One of our hypotheses was that heuristics could be used in this ambiguous context. Indeed, these simple decision rules could alleviate the cognitive load of each decision. Note that although humans can estimate probabilities, they often rely on heuristics to increase the speed of the decision or to avoid the cognitive cost/challenge [44]. In our study, capuchins and bonobos clearly used a simple strategy based solely on the number of large visible rewards. Capuchins gambled in 52% of the trials if at least one large reward was visible. This is reminiscent of the Maximax heuristic reported in a previous study testing decision under risk [32]. Similarly, bonobos used a simple decision rule and mostly gambled in lotteries with at least two large visible rewards. They may therefore have used the number of large visible rewards as a proxy to evaluate the odds, which is a heuristic in itself. We know that these species (like all the non-human primate species tested so far) can easily discriminate between different food quantities [4547]. Focusing on the size and number of large crackers thus appears a good way to make a rapid decision. A focus on reward magnitude has also been shown to impact decision under risk in humans and non-human primates [48]. In a recent study, Farashahi et al. [49] showed that in an uncertain environment, decisions were more likely to follow an additive model of choice rather than a multiplicative one. When individuals have no exact information about odds, they first compare what they already possess and what they may obtain, then evaluate reward probabilities separately and make their choice based on a combination of these two pieces of information. The heuristic detected in capuchins and bonobos is mostly based on the number of large visible rewards and could correspond to a model of this type.

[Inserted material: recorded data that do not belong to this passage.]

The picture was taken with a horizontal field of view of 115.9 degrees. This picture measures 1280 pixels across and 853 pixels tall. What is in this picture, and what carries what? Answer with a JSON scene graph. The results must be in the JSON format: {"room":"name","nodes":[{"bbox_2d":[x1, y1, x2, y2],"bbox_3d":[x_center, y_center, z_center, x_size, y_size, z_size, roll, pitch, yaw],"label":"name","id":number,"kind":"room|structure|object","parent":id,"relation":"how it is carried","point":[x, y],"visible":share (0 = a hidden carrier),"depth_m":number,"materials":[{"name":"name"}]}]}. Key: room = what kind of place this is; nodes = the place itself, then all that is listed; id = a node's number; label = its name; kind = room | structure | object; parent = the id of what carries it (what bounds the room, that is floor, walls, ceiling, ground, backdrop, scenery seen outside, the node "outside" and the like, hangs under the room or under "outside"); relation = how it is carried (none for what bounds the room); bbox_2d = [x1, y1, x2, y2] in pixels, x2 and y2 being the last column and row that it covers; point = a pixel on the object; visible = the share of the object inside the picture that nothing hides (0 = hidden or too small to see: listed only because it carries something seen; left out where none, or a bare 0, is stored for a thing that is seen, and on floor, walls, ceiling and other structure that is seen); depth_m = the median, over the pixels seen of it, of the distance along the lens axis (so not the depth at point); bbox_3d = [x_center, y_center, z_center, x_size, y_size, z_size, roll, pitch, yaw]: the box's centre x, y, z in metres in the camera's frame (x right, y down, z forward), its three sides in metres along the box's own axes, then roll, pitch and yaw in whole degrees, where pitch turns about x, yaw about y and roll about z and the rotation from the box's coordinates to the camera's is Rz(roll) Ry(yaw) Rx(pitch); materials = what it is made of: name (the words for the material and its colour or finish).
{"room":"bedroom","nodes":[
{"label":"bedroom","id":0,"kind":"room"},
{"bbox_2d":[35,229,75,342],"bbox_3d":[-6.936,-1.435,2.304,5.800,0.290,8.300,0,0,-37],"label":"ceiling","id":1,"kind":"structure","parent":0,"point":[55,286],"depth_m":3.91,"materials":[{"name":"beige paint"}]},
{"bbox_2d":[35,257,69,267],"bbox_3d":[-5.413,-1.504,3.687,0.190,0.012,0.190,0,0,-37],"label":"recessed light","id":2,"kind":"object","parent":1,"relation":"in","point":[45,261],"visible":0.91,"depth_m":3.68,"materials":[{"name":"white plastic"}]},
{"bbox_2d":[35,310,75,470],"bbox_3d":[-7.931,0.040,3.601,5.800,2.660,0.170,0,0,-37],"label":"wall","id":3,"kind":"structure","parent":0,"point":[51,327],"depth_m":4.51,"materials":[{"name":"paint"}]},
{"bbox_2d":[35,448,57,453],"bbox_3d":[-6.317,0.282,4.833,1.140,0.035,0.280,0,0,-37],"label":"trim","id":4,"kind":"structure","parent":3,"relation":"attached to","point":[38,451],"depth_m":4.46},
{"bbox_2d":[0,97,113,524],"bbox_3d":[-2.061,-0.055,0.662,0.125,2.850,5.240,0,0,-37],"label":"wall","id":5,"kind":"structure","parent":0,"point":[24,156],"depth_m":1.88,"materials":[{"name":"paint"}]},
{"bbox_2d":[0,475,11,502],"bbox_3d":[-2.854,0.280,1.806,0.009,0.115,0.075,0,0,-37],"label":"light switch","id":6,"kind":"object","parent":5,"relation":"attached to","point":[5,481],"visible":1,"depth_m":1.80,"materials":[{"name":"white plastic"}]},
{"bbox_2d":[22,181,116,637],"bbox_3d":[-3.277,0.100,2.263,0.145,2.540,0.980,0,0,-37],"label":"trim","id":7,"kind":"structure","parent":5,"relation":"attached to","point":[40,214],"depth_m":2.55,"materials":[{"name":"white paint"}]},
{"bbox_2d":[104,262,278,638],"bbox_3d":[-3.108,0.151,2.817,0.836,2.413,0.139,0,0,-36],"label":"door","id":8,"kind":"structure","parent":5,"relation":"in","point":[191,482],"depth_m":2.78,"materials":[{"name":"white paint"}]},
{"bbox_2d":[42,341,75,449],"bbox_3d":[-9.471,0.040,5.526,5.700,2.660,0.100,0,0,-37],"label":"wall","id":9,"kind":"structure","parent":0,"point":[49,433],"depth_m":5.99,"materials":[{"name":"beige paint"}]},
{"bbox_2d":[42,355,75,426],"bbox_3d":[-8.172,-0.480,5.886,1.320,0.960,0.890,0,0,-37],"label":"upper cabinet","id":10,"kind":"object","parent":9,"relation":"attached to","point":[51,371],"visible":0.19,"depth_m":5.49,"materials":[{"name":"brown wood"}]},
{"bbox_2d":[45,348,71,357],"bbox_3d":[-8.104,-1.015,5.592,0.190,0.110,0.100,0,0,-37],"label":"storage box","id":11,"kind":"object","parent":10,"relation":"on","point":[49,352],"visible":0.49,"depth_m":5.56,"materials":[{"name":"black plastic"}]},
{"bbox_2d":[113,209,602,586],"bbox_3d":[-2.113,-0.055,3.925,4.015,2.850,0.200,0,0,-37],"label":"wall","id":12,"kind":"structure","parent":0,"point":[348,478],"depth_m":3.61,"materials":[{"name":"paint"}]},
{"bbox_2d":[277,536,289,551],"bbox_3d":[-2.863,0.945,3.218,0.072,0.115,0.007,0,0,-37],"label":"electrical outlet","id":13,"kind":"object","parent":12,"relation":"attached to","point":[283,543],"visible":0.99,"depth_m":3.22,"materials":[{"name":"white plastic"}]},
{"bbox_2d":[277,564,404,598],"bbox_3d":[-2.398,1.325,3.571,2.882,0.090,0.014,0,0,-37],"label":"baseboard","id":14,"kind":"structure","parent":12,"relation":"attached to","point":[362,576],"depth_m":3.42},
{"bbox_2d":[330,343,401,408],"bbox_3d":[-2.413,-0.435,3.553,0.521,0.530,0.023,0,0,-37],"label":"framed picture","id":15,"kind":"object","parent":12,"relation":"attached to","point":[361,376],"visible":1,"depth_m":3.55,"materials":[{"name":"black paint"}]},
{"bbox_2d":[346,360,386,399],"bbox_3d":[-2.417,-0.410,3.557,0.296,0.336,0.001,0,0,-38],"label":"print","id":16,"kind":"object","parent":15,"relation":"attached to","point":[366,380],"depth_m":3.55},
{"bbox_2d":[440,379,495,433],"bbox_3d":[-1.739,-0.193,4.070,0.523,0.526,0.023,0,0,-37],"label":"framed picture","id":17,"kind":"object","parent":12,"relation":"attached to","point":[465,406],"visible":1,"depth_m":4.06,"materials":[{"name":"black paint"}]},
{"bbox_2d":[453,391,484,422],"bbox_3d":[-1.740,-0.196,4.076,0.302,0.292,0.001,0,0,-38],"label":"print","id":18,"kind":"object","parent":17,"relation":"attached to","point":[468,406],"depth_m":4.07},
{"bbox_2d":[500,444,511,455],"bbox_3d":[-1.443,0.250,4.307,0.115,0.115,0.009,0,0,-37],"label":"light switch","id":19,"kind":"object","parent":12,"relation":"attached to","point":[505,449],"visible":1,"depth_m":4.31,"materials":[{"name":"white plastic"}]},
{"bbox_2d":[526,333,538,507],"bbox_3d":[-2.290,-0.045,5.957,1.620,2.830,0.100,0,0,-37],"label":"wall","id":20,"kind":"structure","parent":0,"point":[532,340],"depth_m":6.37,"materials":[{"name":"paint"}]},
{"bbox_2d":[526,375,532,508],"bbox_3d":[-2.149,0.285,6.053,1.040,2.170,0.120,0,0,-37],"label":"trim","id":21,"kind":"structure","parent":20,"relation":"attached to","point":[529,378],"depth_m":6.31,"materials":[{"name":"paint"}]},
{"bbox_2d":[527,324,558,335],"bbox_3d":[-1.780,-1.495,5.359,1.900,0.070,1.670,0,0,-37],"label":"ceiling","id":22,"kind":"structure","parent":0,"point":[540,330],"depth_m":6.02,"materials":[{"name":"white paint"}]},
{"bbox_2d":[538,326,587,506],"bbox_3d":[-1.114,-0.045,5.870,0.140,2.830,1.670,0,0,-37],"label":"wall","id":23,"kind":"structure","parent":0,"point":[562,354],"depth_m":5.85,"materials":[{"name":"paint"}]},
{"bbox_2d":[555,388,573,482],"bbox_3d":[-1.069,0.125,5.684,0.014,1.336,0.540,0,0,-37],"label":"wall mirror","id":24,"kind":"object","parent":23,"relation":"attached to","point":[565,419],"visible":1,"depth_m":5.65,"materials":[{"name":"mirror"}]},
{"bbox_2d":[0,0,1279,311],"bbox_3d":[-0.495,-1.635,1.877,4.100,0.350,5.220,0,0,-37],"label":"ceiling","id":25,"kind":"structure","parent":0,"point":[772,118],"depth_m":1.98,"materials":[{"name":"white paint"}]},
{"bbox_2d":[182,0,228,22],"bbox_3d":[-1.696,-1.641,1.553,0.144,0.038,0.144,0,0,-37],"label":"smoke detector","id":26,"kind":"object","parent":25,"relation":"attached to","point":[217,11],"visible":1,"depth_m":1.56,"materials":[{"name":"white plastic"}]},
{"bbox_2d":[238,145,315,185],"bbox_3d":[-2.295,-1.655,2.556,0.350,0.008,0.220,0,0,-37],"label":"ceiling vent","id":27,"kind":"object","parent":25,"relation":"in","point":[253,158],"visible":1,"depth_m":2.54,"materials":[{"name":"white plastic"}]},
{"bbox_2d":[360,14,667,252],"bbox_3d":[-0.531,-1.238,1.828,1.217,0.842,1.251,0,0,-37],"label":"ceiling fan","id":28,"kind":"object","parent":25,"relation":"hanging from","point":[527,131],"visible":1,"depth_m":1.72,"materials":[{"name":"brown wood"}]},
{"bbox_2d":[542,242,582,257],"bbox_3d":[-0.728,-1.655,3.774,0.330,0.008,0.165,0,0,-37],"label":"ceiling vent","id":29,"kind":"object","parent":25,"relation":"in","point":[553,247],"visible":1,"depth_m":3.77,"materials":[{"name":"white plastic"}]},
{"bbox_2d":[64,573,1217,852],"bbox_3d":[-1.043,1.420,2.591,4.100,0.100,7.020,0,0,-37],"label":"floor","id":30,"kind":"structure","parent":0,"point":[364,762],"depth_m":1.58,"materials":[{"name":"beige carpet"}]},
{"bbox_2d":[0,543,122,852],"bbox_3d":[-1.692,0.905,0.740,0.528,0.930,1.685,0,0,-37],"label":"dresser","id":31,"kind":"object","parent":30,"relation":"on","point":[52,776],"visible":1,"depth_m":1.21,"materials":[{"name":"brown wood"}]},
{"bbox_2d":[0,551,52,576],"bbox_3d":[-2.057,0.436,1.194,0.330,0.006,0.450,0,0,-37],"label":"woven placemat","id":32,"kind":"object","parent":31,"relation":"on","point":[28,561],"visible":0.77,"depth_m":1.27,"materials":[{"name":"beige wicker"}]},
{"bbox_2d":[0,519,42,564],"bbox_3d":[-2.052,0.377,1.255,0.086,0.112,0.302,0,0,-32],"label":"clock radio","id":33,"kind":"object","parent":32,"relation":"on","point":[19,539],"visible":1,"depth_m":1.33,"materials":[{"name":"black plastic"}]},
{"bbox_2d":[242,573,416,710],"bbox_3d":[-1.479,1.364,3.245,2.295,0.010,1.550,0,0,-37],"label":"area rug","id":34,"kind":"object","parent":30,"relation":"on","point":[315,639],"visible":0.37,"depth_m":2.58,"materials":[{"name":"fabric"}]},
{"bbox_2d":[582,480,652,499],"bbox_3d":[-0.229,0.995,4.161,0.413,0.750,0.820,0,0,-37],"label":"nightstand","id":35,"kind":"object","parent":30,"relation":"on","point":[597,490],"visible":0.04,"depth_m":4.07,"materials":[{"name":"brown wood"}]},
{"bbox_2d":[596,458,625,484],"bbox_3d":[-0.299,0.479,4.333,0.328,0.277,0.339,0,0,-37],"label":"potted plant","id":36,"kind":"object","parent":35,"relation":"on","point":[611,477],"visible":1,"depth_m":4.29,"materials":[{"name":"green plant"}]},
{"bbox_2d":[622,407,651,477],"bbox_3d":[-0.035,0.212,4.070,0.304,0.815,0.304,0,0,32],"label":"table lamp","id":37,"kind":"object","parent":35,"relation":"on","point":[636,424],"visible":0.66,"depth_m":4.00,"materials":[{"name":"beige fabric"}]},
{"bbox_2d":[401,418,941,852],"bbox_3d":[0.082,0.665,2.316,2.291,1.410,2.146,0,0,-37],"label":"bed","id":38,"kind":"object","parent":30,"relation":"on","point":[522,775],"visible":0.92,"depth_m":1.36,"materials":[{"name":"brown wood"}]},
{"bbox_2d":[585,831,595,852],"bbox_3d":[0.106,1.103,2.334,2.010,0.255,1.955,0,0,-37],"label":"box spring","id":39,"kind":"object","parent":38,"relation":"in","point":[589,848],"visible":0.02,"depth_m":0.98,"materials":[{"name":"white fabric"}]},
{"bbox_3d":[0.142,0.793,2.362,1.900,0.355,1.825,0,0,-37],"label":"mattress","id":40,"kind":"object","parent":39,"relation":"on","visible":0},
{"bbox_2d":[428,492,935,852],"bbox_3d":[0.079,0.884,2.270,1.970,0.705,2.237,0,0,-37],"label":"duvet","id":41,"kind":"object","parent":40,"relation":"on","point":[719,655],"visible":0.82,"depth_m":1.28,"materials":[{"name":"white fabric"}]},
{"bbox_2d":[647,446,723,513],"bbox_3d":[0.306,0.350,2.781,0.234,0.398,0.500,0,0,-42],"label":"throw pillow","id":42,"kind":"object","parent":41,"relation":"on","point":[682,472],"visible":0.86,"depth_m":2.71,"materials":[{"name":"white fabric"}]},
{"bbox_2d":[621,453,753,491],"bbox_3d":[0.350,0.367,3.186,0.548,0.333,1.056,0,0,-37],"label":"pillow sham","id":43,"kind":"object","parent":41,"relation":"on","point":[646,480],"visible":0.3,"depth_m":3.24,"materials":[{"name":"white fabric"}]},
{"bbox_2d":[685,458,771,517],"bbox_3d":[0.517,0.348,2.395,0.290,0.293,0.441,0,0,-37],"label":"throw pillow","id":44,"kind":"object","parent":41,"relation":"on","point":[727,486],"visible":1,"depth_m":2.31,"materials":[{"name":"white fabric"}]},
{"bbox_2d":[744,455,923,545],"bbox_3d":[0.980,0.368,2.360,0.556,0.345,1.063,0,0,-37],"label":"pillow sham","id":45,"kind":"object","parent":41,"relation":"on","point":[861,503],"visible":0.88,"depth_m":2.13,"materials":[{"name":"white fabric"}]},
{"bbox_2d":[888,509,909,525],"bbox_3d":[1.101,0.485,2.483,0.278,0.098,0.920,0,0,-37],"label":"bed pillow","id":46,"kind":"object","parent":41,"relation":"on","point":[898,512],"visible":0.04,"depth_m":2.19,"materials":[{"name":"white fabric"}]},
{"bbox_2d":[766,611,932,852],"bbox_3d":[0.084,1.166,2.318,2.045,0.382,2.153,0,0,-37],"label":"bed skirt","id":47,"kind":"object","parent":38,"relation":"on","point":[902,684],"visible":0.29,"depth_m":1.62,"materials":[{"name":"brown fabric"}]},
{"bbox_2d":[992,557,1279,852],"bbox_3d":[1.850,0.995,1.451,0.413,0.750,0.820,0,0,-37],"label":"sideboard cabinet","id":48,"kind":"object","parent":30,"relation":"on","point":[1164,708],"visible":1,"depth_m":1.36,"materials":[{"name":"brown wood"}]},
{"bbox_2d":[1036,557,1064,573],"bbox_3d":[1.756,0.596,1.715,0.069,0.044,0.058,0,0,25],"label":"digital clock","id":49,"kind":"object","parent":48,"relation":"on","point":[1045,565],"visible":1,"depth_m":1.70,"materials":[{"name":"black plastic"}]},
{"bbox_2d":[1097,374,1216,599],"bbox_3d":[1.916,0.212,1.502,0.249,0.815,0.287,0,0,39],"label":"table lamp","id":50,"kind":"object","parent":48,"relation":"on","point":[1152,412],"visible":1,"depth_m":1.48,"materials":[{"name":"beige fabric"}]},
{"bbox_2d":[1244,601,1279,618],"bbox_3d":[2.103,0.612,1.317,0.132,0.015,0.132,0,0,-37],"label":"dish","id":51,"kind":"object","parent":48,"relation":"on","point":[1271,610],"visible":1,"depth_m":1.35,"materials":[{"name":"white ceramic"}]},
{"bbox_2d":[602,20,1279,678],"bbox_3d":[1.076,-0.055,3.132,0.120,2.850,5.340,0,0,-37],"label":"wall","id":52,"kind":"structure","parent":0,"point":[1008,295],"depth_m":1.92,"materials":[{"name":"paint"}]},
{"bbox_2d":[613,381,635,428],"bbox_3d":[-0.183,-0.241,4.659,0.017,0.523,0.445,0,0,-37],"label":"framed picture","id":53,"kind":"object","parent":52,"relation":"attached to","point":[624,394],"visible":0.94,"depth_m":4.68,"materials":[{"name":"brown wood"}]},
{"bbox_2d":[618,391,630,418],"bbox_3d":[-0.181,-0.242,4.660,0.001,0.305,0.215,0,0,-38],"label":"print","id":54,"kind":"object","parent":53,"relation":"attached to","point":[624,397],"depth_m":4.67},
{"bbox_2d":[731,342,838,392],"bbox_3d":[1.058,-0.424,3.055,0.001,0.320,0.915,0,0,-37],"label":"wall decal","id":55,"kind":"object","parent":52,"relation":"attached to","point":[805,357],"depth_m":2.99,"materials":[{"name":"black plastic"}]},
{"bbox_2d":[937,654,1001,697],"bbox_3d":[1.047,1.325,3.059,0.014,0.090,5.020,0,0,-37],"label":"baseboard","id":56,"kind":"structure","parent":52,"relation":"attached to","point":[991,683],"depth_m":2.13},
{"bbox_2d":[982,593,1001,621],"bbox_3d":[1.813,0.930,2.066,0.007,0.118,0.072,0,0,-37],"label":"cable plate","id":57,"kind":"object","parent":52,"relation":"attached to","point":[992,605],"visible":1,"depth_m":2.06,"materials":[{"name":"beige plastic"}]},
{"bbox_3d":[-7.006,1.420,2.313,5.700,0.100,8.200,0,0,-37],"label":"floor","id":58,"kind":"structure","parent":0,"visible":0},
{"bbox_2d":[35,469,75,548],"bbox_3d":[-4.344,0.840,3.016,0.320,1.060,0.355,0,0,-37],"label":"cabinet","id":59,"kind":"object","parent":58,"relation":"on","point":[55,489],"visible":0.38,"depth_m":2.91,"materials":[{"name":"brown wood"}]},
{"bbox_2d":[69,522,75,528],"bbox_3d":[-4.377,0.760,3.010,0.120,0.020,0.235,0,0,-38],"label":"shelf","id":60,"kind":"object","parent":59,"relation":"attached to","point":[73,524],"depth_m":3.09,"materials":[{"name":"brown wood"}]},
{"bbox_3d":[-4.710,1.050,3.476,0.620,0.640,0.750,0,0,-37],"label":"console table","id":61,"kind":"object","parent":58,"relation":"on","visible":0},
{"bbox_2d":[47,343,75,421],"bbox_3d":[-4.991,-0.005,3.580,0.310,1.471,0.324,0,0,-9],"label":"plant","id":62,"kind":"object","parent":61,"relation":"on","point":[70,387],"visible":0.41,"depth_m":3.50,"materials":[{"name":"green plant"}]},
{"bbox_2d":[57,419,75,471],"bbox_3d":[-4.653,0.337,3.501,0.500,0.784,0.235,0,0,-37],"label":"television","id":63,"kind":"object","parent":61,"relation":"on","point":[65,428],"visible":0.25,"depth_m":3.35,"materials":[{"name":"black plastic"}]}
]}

Other species seem to understand that some information was missing and that the covers hid some rewards. Tonkean macaques might belong to this category, although the effect of the level of information was only detected in lotteries with 2 LRv and only when the previous outcome had been large or medium sized (figure 5, node 8), a result which we cannot explain. If Tonkean macaques had indeed considered that covers always hid large rewards in predictably advantageous lotteries, we would not have expected an effect of outcome. In addition, we would have expected to detect an effect of covers in other lotteries (0 LRV and 1 LRv lotteries), which was not observed. Thus, the evidence concerning the expectations of Tonkean macaques is inconclusive. Gorillas may also belong to the group of species understanding that some information was missing. They generally were very likely to gamble as soon as 1 LR was visible. We could therefore only detect an effect of the level of information in lotteries with no LRv, where they gambled as if they expected potential large rewards whatever the type of lotteries (ambiguous or predictably disadvantageous, figure 4, nodes 3 versus node 4). This response may be due to some attraction to ambiguity, but given that we did not detect it elsewhere, we cannot affirm this. Given that their expectations were not necessarily correct (they gambled similarly in node 3 in ambiguous lotteries, which could indeed yield a reward, and in predictably disadvantageous ones, which could not), they seem to have failed to grasp the ‘predictable’ component of the task.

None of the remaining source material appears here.